EXERCISE OBJECTIVE.
Write out the data below in full, please. Keep every character as given.

TASK INPUT.
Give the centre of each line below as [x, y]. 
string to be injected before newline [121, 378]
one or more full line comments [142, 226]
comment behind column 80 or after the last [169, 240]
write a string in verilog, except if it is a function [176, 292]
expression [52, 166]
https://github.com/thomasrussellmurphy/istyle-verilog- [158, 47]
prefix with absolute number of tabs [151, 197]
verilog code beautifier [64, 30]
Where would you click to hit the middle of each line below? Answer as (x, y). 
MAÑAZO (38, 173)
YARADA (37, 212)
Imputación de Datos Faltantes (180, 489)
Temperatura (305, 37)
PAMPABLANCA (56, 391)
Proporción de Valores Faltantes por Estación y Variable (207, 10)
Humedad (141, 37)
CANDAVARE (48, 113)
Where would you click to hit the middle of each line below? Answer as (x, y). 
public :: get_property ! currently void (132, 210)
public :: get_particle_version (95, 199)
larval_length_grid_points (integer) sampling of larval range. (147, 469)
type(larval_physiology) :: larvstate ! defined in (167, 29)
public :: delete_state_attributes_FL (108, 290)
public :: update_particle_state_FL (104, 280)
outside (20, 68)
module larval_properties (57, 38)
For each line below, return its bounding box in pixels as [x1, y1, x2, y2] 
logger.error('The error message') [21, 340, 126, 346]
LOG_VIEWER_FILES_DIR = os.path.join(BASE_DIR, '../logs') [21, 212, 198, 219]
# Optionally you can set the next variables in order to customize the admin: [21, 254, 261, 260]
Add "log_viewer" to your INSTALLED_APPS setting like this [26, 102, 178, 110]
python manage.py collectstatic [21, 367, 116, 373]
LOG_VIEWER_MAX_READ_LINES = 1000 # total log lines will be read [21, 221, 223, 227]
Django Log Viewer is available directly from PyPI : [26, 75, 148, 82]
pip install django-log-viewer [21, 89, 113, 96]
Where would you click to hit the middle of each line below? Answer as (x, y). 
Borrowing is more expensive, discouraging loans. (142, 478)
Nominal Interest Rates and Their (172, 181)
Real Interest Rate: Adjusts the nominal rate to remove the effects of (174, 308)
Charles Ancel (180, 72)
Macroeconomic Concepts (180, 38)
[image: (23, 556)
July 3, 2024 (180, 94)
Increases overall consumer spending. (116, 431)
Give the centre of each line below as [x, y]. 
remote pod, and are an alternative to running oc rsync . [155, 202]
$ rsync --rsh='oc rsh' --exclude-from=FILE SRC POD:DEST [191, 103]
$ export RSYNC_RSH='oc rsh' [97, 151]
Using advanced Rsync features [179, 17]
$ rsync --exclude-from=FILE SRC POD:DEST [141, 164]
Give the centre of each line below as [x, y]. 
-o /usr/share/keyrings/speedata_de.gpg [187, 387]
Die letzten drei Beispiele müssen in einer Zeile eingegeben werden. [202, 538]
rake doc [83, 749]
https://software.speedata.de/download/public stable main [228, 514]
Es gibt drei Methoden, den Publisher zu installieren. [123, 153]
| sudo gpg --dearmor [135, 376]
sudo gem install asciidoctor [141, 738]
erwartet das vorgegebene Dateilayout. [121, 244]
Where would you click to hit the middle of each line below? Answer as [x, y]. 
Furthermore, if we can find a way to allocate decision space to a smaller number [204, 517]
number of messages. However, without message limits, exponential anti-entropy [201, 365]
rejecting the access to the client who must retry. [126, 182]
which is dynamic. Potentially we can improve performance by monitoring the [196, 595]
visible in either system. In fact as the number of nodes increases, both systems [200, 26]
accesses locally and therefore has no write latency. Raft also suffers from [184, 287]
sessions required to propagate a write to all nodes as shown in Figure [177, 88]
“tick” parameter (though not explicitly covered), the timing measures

ANSWER BOX.
Give the centre of each line below as [x, y]. 
string to be injected before newline [121, 378]
one or more full line comments [142, 226]
comment behind column 80 or after the last [169, 240]
write a string in verilog, except if it is a function [176, 292]
expression [52, 166]
https://github.com/thomasrussellmurphy/istyle-verilog- [158, 47]
prefix with absolute number of tabs [151, 197]
verilog code beautifier [64, 30]
Where would you click to hit the middle of each line below? Answer as (x, y). 
MAÑAZO (38, 173)
YARADA (37, 212)
Imputación de Datos Faltantes (180, 489)
Temperatura (305, 37)
PAMPABLANCA (56, 391)
Proporción de Valores Faltantes por Estación y Variable (207, 10)
Humedad (141, 37)
CANDAVARE (48, 113)
Where would you click to hit the middle of each line below? Answer as (x, y). 
public :: get_property ! currently void (132, 210)
public :: get_particle_version (95, 199)
larval_length_grid_points (integer) sampling of larval range. (147, 469)
type(larval_physiology) :: larvstate ! defined in (167, 29)
public :: delete_state_attributes_FL (108, 290)
public :: update_particle_state_FL (104, 280)
outside (20, 68)
module larval_properties (57, 38)
For each line below, return its bounding box in pixels as [x1, y1, x2, y2] 
logger.error('The error message') [21, 340, 126, 346]
LOG_VIEWER_FILES_DIR = os.path.join(BASE_DIR, '../logs') [21, 212, 198, 219]
# Optionally you can set the next variables in order to customize the admin: [21, 254, 261, 260]
Add "log_viewer" to your INSTALLED_APPS setting like this [26, 102, 178, 110]
python manage.py collectstatic [21, 367, 116, 373]
LOG_VIEWER_MAX_READ_LINES = 1000 # total log lines will be read [21, 221, 223, 227]
Django Log Viewer is available directly from PyPI : [26, 75, 148, 82]
pip install django-log-viewer [21, 89, 113, 96]
Where would you click to hit the middle of each line below? Answer as (x, y). 
Borrowing is more expensive, discouraging loans. (142, 478)
Nominal Interest Rates and Their (172, 181)
Real Interest Rate: Adjusts the nominal rate to remove the effects of (174, 308)
Charles Ancel (180, 72)
Macroeconomic Concepts (180, 38)
[image: (23, 556)
July 3, 2024 (180, 94)
Increases overall consumer spending. (116, 431)
Give the centre of each line below as [x, y]. 
remote pod, and are an alternative to running oc rsync . [155, 202]
$ rsync --rsh='oc rsh' --exclude-from=FILE SRC POD:DEST [191, 103]
$ export RSYNC_RSH='oc rsh' [97, 151]
Using advanced Rsync features [179, 17]
$ rsync --exclude-from=FILE SRC POD:DEST [141, 164]
Give the centre of each line below as [x, y]. 
-o /usr/share/keyrings/speedata_de.gpg [187, 387]
Die letzten drei Beispiele müssen in einer Zeile eingegeben werden. [202, 538]
rake doc [83, 749]
https://software.speedata.de/download/public stable main [228, 514]
Es gibt drei Methoden, den Publisher zu installieren. [123, 153]
| sudo gpg --dearmor [135, 376]
sudo gem install asciidoctor [141, 738]
erwartet das vorgegebene Dateilayout. [121, 244]
Where would you click to hit the middle of each line below? Answer as [x, y]. 
Furthermore, if we can find a way to allocate decision space to a smaller number [204, 517]
number of messages. However, without message limits, exponential anti-entropy [201, 365]
rejecting the access to the client who must retry. [126, 182]
which is dynamic. Potentially we can improve performance by monitoring the [196, 595]
visible in either system. In fact as the number of nodes increases, both systems [200, 26]
accesses locally and therefore has no write latency. Raft also suffers from [184, 287]
sessions required to propagate a write to all nodes as shown in Figure [177, 88]
“tick” parameter (though not explicitly covered), the timing measures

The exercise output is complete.